All of the world is dependent upon cheap oil, not just Russia, China, India and Pakistan. But those countries have nukes. Are they going to sit back and let the US steal the world's oil while their citizens starve and their countries descend into a Stone Age? I very much doubt it.

Despite what the Strangelove types in the Pentagon say, a global thermonuclear war is not survivable, even by countries that don't get hit. Atmospheric tests were cancelled when it was realized that the fallout was causing up to a 5% decline in SAT scores, a die-off of 50% of the fish in the mid-Atlantic, and a whole host of other problems. The fall-out from an all-out war would certainly kill all higher forms of life on the planet, if not all the lower forms too.

Depleted Uranium
Depleted Uranium munitions are likely to kill all life on the planet. They are, in effect, "dirty bombs" releasing toxic radioactive material.

They have greater penetrating power than any other type of munition. They have the "advantage" that the uranium burns, and so after penetrating a tank or a building also acts as an incendiary round (resulting in Iraqi tanks containing what the troops refer to as "crispy critters"). As the uranium burns it produces particles of uranium oxide ranging in size from visible particles in cigarette smoke down to far smaller nanoparticles. These particles spread far and wide from the impact point.

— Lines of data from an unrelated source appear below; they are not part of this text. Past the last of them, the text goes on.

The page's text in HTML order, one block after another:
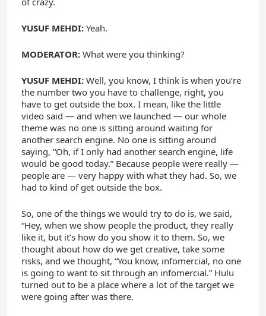
YUSUF MEHDI: Yeah.
MODERATOR: What were you thinking?
YUSUF MEHDI: Well, you know, I think is when you’re
the number two you have to challenge, right, you
have to get outside the box. I mean, like the little
video said — and when we launched — our whole
theme was no one is sitting around waiting for
another search engine. No one is sitting around
saying, “Oh, if I only had another search engine, life
would be good today.” Because people were really —
people are — very happy with what they had. So, we
had to kind of get outside the box.
So, one of the things we would try to do is, we said,
“Hey, when we show people the product, they really
like it, but it’s how do you show it to them. So, we
thought about how do we get creative, take some
risks, and we thought, “You know, infomercial, no one
is going to want to sit through an infomercial.” Hulu
turned out to be a place where a lot of the target we
were going after was there.
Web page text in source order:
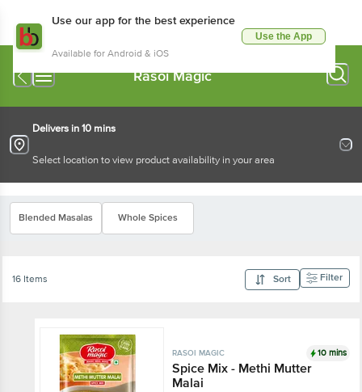
Use our app for the best experience
Available for Android & iOS
Use the App
Rasoi Magic
Delivers in 10 mins
Select location to view product availability in your area
Blended Masalas Whole Spices
16 Items Sort Filter
RASOI MAGIC 10 mins
Spice Mix - Methi Mutter
Malai
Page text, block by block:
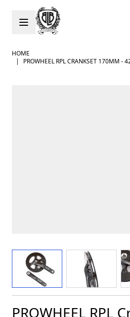
Skip to Content
HOME
|
PROWHEEL RPL CRANKSET 170MM -
View larger imageView larger
PROWHEEL RPL
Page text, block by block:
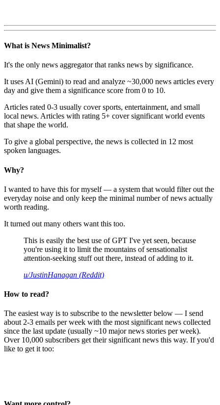
What is News Minimalist?
It's the only news aggregator that ranks news by significance.
It uses AI (Gemini) to read and analyze ~30,000 news articles every
day and give them a significance score from 0 to 10.
Articles rated 0-3 usually cover sports, entertainment, and small
local news. Articles with rating 5+ cover significant world events
that shape the world.
To give a global perspective, the news is collected in 12 most
spoken languages.
Why?
I wanted to have this for myself — a system that would filter out the
everyday noise and only keep the minimal number of news actually
worth reading.
It turned out many others want this too.
This is easily the best use of GPT I've yet seen, because
you're using it to limit the mountains of sensationalist
attention-seeking stuff out there, instead of adding to it.
u/JustinHanagan (Reddit)
How to read?
The easiest way is to subscribe to the newsletter below — I send
about 2-3 emails per week with the most significant news collected
since the last update (usually ~10 major news stories per week).
Over 10,000 subscribers get their significant news this way. If you'd
like to get it too:
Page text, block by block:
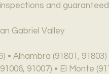
and
Gabriel Valley
• Alhambra (91801,
91007) • El Monte
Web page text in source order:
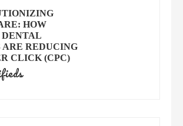
HOW
REDUCING
CLICK (CPC)
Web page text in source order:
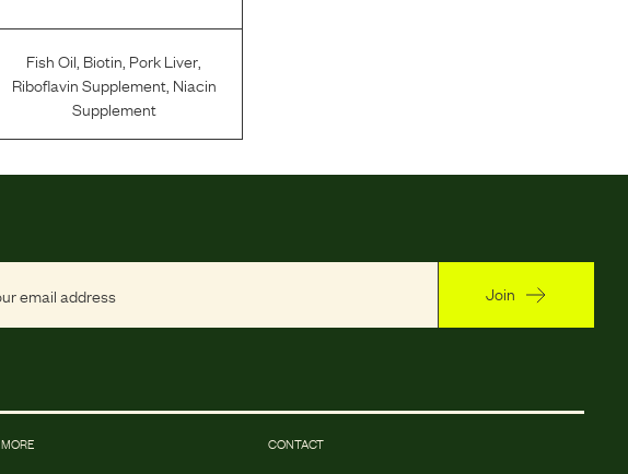
Fish Oil, Biotin, Pork Liver,
Riboflavin Supplement, Niacin
Supplement
Join
MORE CONTACT
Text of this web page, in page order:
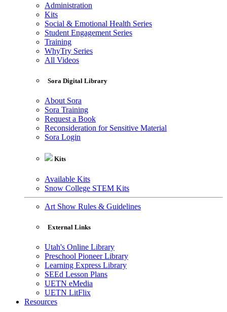
Administration
Kits
Social & Emotional Health Series
Student Engagement Series
Training
WhyTry Series
All Videos
Sora Digital Library
About Sora
Sora Training
Request a Book
Reconsideration for Sensitive Material
Sora Login
Kits
Available Kits
Snow College STEM Kits
Art Show Rules & Guidelines
External Links
Utah's Online Library
Preschool Pioneer Library
Learning Express Library
SEEd Lesson Plans
UETN eMedia
UETN LitFlix
Resources
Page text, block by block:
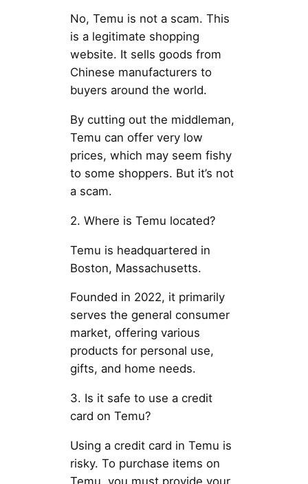
No, Temu is not a scam. This
is a legitimate shopping
website. It sells goods from
Chinese manufacturers to
buyers around the world.
By cutting out the middleman,
Temu can offer very low
prices, which may seem fishy
to some shoppers. But it’s not
a scam.
2. Where is Temu located?
Temu is headquartered in
Boston, Massachusetts.
Founded in 2022, it primarily
serves the general consumer
market, offering various
products for personal use,
gifts, and home needs.
3. Is it safe to use a credit
card on Temu?
Using a credit card in Temu is
risky. To purchase items on
Temu, you must provide your
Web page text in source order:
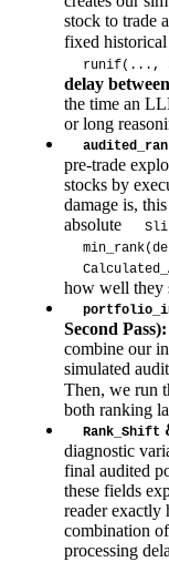
stock to trade
fixed historical
runif(...,
delay
the time an
or long
pre-trade
stocks by
damage is,
absolute
how well they
Second Pass):
combine our
simulated
Then, we run
both ranking
Rank_Shift
diagnostic
final audited
these fields
reader exactly
combination
processing
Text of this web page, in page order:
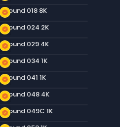
new_releases
Ground 018 8K
new_releases
Ground 024 2K
new_releases
Ground 029 4K
new_releases
Ground 034 1K
new_releases
Ground 041 1K
new_releases
Ground 048 4K
new_releases
Ground 049C 1K
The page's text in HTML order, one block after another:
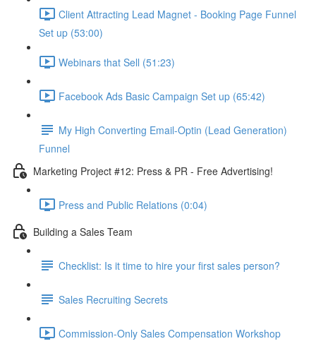
Client Attracting Lead Magnet - Booking Page Funnel
Set up (53:00)
Webinars that Sell (51:23)
Facebook Ads Basic Campaign Set up (65:42)
My High Converting Email-Optin (Lead Generation)
Funnel
Marketing Project #12: Press & PR - Free Advertising!
Press and Public Relations (0:04)
Building a Sales Team
Checklist: Is it time to hire your first sales person?
Sales Recruiting Secrets
Commission-Only Sales Compensation Workshop
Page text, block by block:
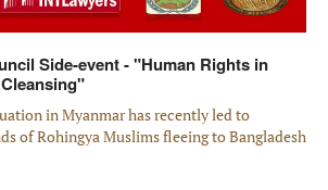
Side-event - "Human Rights in
in Myanmar has recently led to
of Rohingya Muslims fleeing to Bangladesh
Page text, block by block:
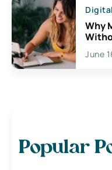
Why
June
Popular
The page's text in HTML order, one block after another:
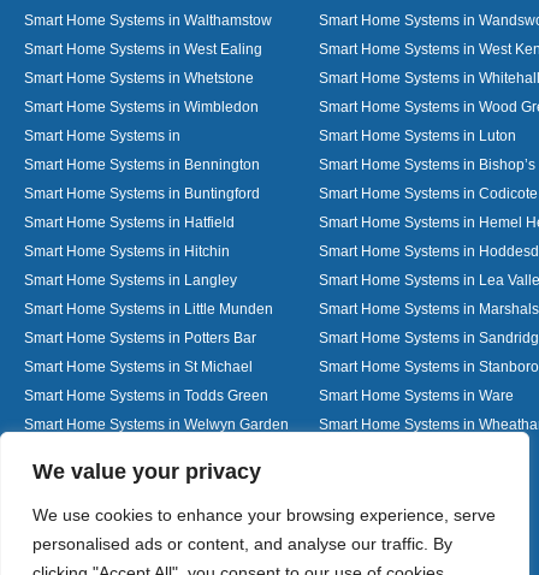
We value your privacy
We use cookies to enhance your browsing experience, serve
personalised ads or content, and analyse our traffic. By
Smart Home Systems in Walthamstow
Smart Home Systems in
Smart Home Systems in West Ealing
Smart Home Systems in West
Smart Home Systems in Whetstone
Smart Home Systems in Whitehall
Smart Home Systems in Wimbledon
Smart Home Systems in Wood
Smart Home Systems in
Smart Home Systems in Luton
Smart Home Systems in Bennington
Smart Home Systems in Bishop’s
Smart Home Systems in Buntingford
Smart Home Systems in Codicote
Smart Home Systems in Hatfield
Smart Home Systems in Hemel
Smart Home Systems in Hitchin
Smart Home Systems in
Smart Home Systems in Langley
Smart Home Systems in Lea
Smart Home Systems in Little Munden
Smart Home Systems in
Smart Home Systems in Potters Bar
Smart Home Systems in
Smart Home Systems in St Michael
Smart Home Systems in
Smart Home Systems in Todds Green
Smart Home Systems in Ware
Smart Home Systems in Welwyn Garden
Smart Home Systems in
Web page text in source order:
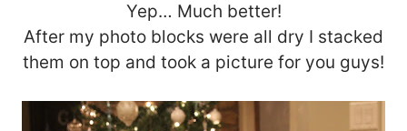
Yep… Much better!
After my photo blocks were all dry I stacked
them on top and took a picture for you guys!
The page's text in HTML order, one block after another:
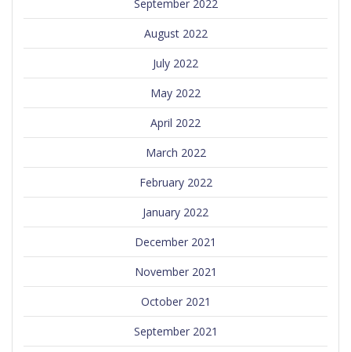
September 2022
August 2022
July 2022
May 2022
April 2022
March 2022
February 2022
January 2022
December 2021
November 2021
October 2021
September 2021
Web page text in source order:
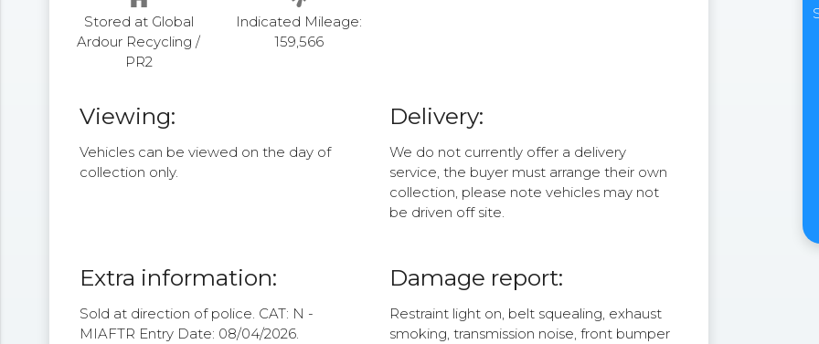
Stored at Global
Ardour Recycling /
PR2
Indicated Mileage:
159,566
Viewing:
Vehicles can be viewed on the day of
collection only.
Delivery:
We do not currently offer a delivery
service, the buyer must arrange their own
collection, please note vehicles may not
be driven off site.
Extra information:
Sold at direction of police. CAT: N -
MIAFTR Entry Date: 08/04/2026.
Damage report:
Restraint light on, belt squealing, exhaust
smoking, transmission noise, front bumper
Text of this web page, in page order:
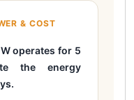
& COST
operates for 5
the energy
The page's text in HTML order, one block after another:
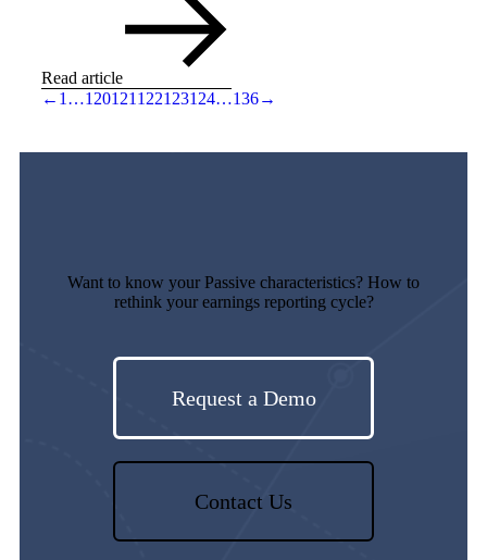
Read article
← 1 …120121 122123124…136→
Want to know your Passive characteristics? How to
rethink your earnings reporting cycle?
Request a Demo
Contact Us
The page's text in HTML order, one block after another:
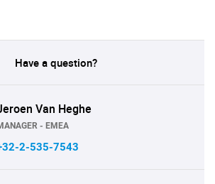
Have a question?
Van Heghe
- EMEA
2-535-7543
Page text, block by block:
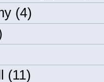
(4)
(11)
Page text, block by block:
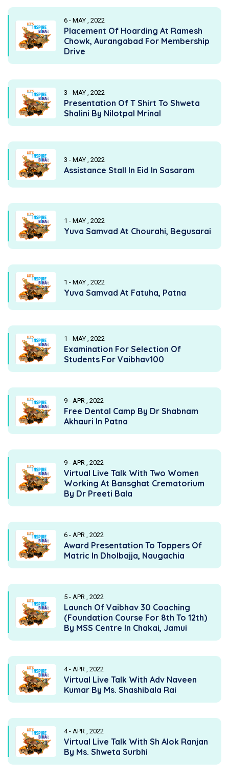
6 - MAY , 2022
Placement Of Hoarding At Ramesh
Chowk, Aurangabad For Membership
Drive
3 - MAY , 2022
Presentation Of T Shirt To Shweta
Shalini By Nilotpal Mrinal
3 - MAY , 2022
Assistance Stall In Eid In Sasaram
1 - MAY , 2022
Yuva Samvad At Chourahi, Begusarai
1 - MAY , 2022
Yuva Samvad At Fatuha, Patna
1 - MAY , 2022
Examination For Selection Of
Students For Vaibhav100
9 - APR , 2022
Free Dental Camp By Dr Shabnam
Akhauri In Patna
9 - APR , 2022
Virtual Live Talk With Two Women
Working At Bansghat Crematorium
By Dr Preeti Bala
6 - APR , 2022
Award Presentation To Toppers Of
Matric In Dholbajja, Naugachia
5 - APR , 2022
Launch Of Vaibhav 30 Coaching
(Foundation Course For 8th To 12th)
By MSS Centre In Chakai, Jamui
4 - APR , 2022
Virtual Live Talk With Adv Naveen
Kumar By Ms. Shashibala Rai
4 - APR , 2022
Virtual Live Talk With Sh Alok Ranjan
By Ms. Shweta Surbhi

Depleted uranium is slightly radioactive, but that is not its main danger. It is a heavy metal and therefore interferes in all sorts of ways with cellular machinery. It is carcinogenic (causes cancer), mutagenic (causes mutations in sperm and egg producing cells) and teratogenic (causes birth deformities). Bush-the-slightly-smarter used only 350 tons of DU in Iraq and the rates of cancers and serious birth defects went up between 8 and 14 times (the number depends on the particular cancer or type of birth defect). Of a group of soldiers who served a few months in the first Iraq war, over one-third went on to father children with serious birth defects. We don't have any figures for how much DU has been used in this war other than a release from the Pentagon saying 2,220 tons had been used in March and April of 2003.

We've probably used up enough to kill all life in Iraq. But the uranium oxide is in the form of very fine particles and Iraq is subject to dust storms which carry it all over the planet. We may be using it in Iraq but it's going everywhere. We may soon use enough to kill all forms of life everywhere on the planet, down to the lowliest bacterium at the bottom of the ocean. We may already have done so.


So those are the scenarios. All of them apart from global thermonuclear war are in progress right now. Of the ones in progress, all are so close to the critical point that we don't know if the critical point is yet to happen or if it has already happened. It's pretty much a race as to which of them is going to have a big enough effect to wipe us out before the others get a chance to.

One day, in the future, your descendents may sit around the campfire flaking flints to make arrowheads while telling their children tales of which of those scenarios predominated in wiping out civilization and most of humanity. Most likely not, because it's unlikely anyone will survive.

More likely, archæologists from another planet will spend decades trying to figure out what happened and what form of collective insanity allowed it to happen. Those archæologists might even be fortunate enough to find enough to let them figure out that the collective insanity was funadmentalist religion which preached that when the shit hit the fan then God would come down from Heaven and save the righteous.

So roll up and place your bets. Note that this game is for fun and amusement only since payment cannot be made if civilization does not survive.